La princesa Scherbátskaia creía imposible celebrar la boda antes de la Cuaresma, para la que sólo quedaban cinco semanas, ya que la mitad del ajuar no estaría listo para entonces. Pero estaba de acuerdo con Levin en que no debían aplazar la ceremonia hasta después de esa fecha, porque la anciana tía del príncipe estaba muy enferma y podía morir en cualquier momento, en cuyo caso el luto la retrasaría aún más. Por eso, después de tomar la decisión de dividir el ajuar en dos partes, una grande y otra pequeña, la princesa aceptó celebrar la boda en la fecha prevista. Resolvió preparar la parte más pequeña sin más dilación y enviar la grande después, y se enfadó mucho con Levin cuando éste se mostró incapaz de expresar con claridad su aceptación o rechazo. Lo cierto es que era una medida bastante conveniente porque los jóvenes pensaban trasladarse al campo inmediatamente después de la boda, y allí no necesitarían los objetos incluidos en la parte grande del ajuar.

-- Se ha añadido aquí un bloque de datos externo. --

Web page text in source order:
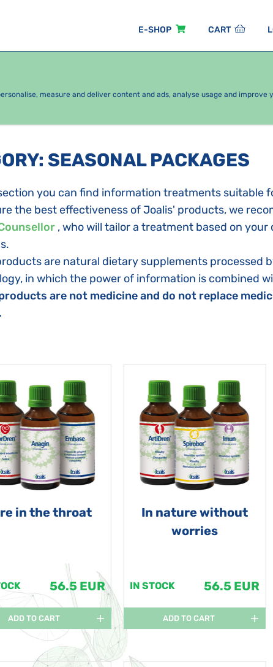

Levin seguía sumido en ese estado de locura. Le parecía que tanto él como su felicidad constituían el principal y único fin de toda la creación, que no debía pensar ni preocuparse de nada, pues ya se ocuparían los demás. Ni siquiera tenía planes u objetivos para su vida futura. Dejaba esa cuestión a otras personas, convencido de que todo saldría de maravilla. Su hermano Serguéi Ivánovich, Stepán Arkádevich y la princesa le indicaban lo que debía hacer. Y él se limitaba a mostrar su conformidad con todo lo que le proponían. Su hermano pidió prestado dinero para él. La princesa le había sugerido que se fueran de Moscú después de la boda. Stepán Arkádevich le aconsejó marcharse al extranjero. Y Levin estaba de acuerdo con todo. «Haced lo que queráis, si eso os divierte. Soy feliz, y mi felicidad no va a ser mayor ni menor por lo que vosotros hagáis», pensaba.
Cuando le comunicó a Kitty que Stepán Arkádevich le había aconsejado ir al extranjero, le sorprendió mucho que ella no se mostrara de acuerdo y que tuviera sus propios planes, bastante definidos, sobre su vida futura. Sabía que a Levin le apasionaban las labores del campo, que ella no comprendía ni deseaba comprender. Eso no era óbice para que las considerase muy importantes. Y, como sospechaba que se establecerían en el campo, no quería viajar al extranjero, donde no iba a vivir, sino al lugar que estaba destinado a convertirse en su nuevo hogar. Esta decisión, expresada con tal precisión, sorprendió a Levin. Pero, como a él le daba lo mismo, le pidió inmediatamente a Stepán Arkádevich, como si fuera responsabilidad suya, que fuera a la aldea y lo preparara todo a su manera, con el buen gusto que le caracterizaba.
—Escucha —le preguntó Stepán Arkádevich a Levin, después de volver de la aldea, donde lo había arreglado todo para la llegada de los recién casados—, ¿tienes certificado de confesión?
—No. ¿Por qué?
—Sin eso no te puedes casar.
—¡Ay, ay, ay! —exclamó Levin—. Me parece que hace ya nueve años que no comulgo. Ni se me había pasado por la cabeza.
—¡Pues sí que estás bueno! —dijo Stepán Arkádevich, echándose a reír—. ¡Y luego me llamas a mí nihilista! Pues hay que arreglarlo. Tienes que confesarte y comulgar.
—¿Cuándo? Sólo quedan cuatro días.
Stepán Arkádevich también arregló ese detalle. Y Levin empezó a prepararse para recibir la comunión. Aunque respetaba las creencias ajenas, le resultaba muy difícil asistir a las ceremonias religiosas y participar en ellas, porque no era creyente. Además, dado el estado de ánimo en que se hallaba en esos momentos, tan tierno y sensible, la necesidad de disimular no sólo se le antojaba penosa, sino de todo punto imposible. Ahora que había alcanzando la gloria, en plena apoteosis, se vería obligado a mentir o cometer un sacrilegio. No se sentía en condiciones de hacer una cosa ni la otra. Pero, por más que le preguntaba a Stepán Arkádevich si no habría alguna manera de obtener el certificado de marras sin confesarse, éste le aseguraba que era imposible.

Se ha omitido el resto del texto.